# Like flies to sh...



## BrentC (Jul 20, 2017)

Finally got to try out the Raynox DCR-250 on my macro lens.  You need to get even closer to the subject with the magnifying lens on, luckily there was a distraction for these flies shots.

1. Flies enjoying some Goldfinch crap.  Handheld, no crop.



Like flies to s... by Brent Cameron, on Flickr

2.



Like flies to s... by Brent Cameron, on Flickr

3. Jumping Spider - always find these guys on walls making for difficult positioning.



Jumping Spider by Brent Cameron, on Flickr


----------



## Rambojonil (Jul 20, 2017)

BrentC said:


> Finally got to try out the Raynox DCR-250 on my macro lens.  You need to get even closer to the subject with the magnifying lens on, luckily ther was a distraction for these flies shots.
> 
> 1. Flies enjoying some Goldfinch crap.
> 
> ...


These are amazing ? What settings did you use for the first pic?


----------



## Derrel (Jul 20, 2017)

Nice photos, Brent! Very cool, what the Raynox allows a person to shoot! Were you using the Raynox on your 60mm macro?


----------



## BrentC (Jul 20, 2017)

Rambojonil said:


> BrentC said:
> 
> 
> > Finally got to try out the Raynox DCR-250 on my macro lens.  You need to get even closer to the subject with the magnifying lens on, luckily ther was a distraction for these flies shots.
> ...



Thank you.   F/9, 1/250, iso 200.


----------



## BrentC (Jul 20, 2017)

Derrel said:


> Nice photos, Brent! Very cool, what the Raynox allows a person to shoot! Were you using the Raynox on your 60mm macro?



Thanks Derrel.   It was on the 60mm.   Love that lens!  Can't wait to try focus stacking with the Raynox.


----------



## Dean_Gretsch (Jul 20, 2017)

Amazing colors!


----------



## BrentC (Jul 21, 2017)

Dean_Gretsch said:


> Amazing colors!



Thanks!


----------



## waday (Jul 21, 2017)

Holy crap!  

Nice shots. Wow, that Raynox is looking pretty darn good.

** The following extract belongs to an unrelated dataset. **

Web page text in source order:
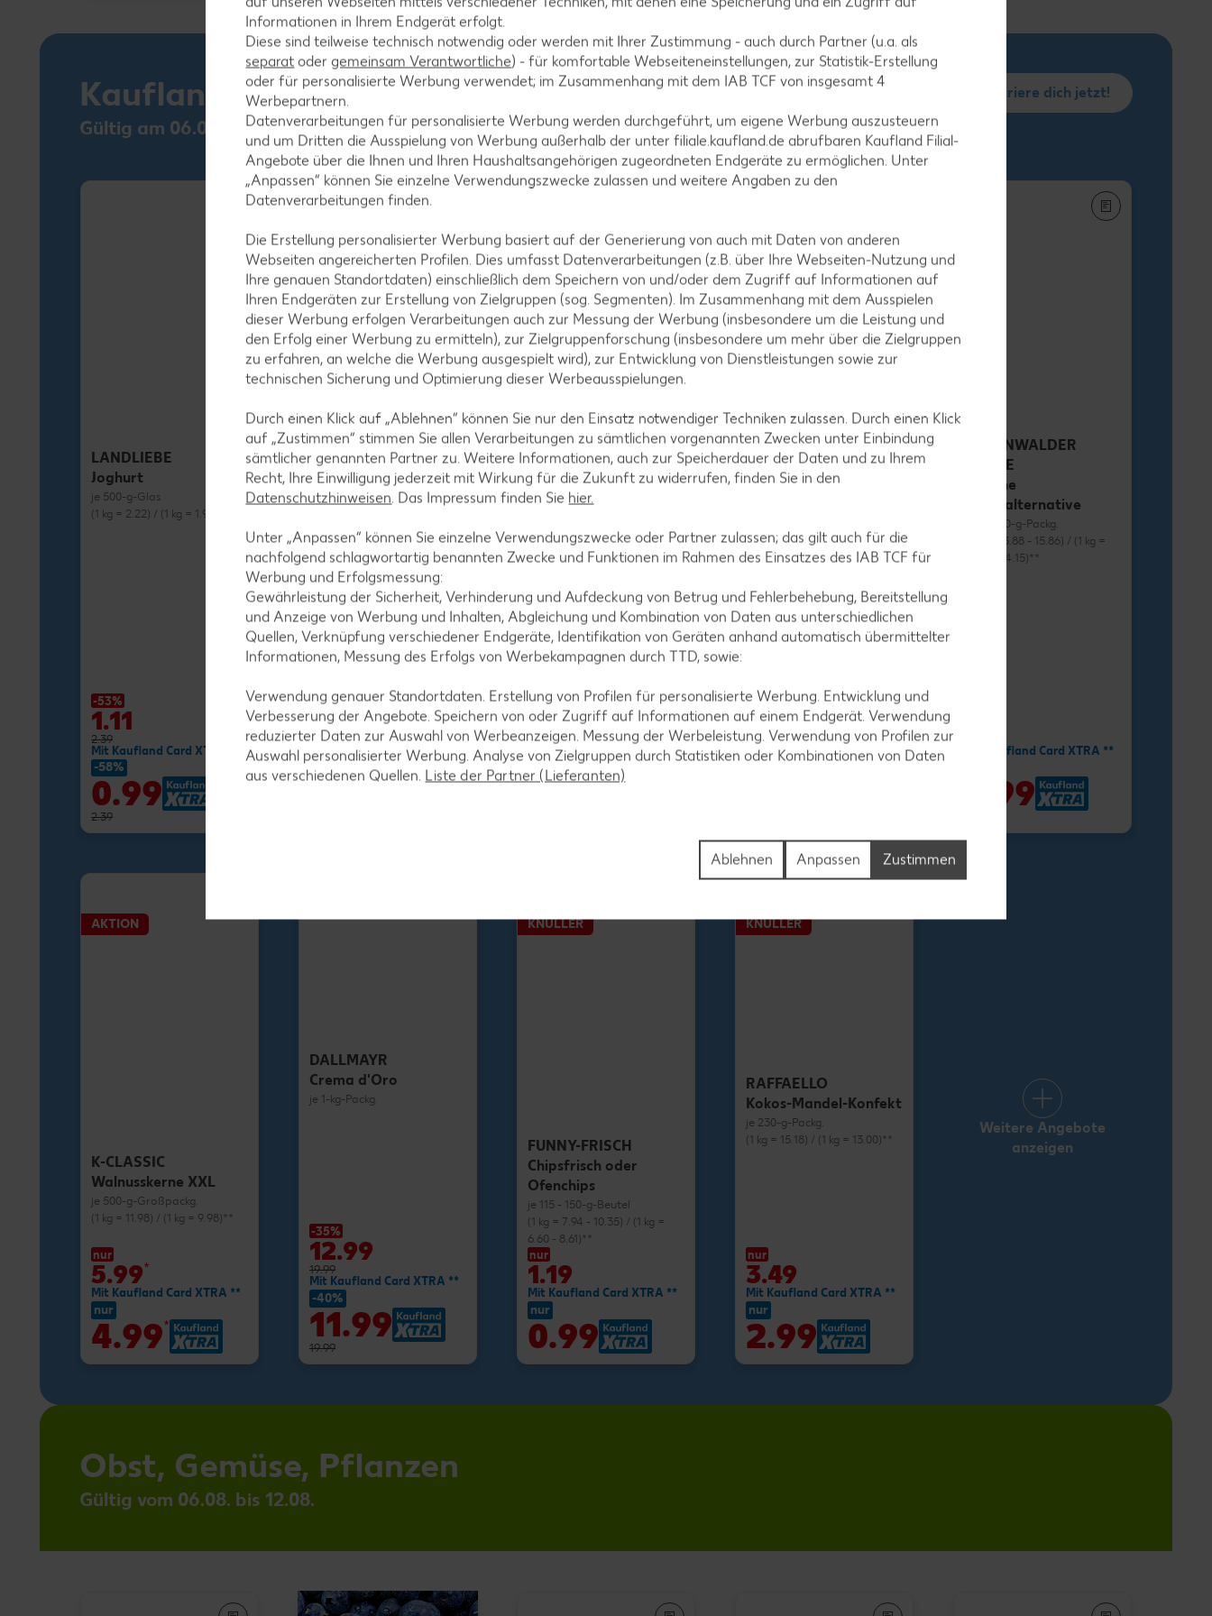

How close do you have to get?


----------



## Steven Dillon (Jul 21, 2017)

Love the colors - well except for the pile of dung.  ;-)


----------



## BrentC (Jul 21, 2017)

waday said:


> Holy crap!
> 
> Nice shots. Wow, that Raynox is looking pretty darn good. How close do you have to get?



I went for the 1:1 magnification.  Don't know exactly since I was looking through the EVF but 2" or less my guess.


----------



## BrentC (Jul 21, 2017)

Steven Dillon said:


> Love the colors - well except for the pile of dung.  ;-)



Thanks.


----------



## waday (Jul 21, 2017)

BrentC said:


> waday said:
> 
> 
> > Holy crap!
> ...


Thanks!


----------



## PhotoriousMe (Jul 22, 2017)

Outstanding macro images Brent.  Really makes me want to try that Raynox I bought last year but haven't used yet.
Looking forward to your next set.

Dave


----------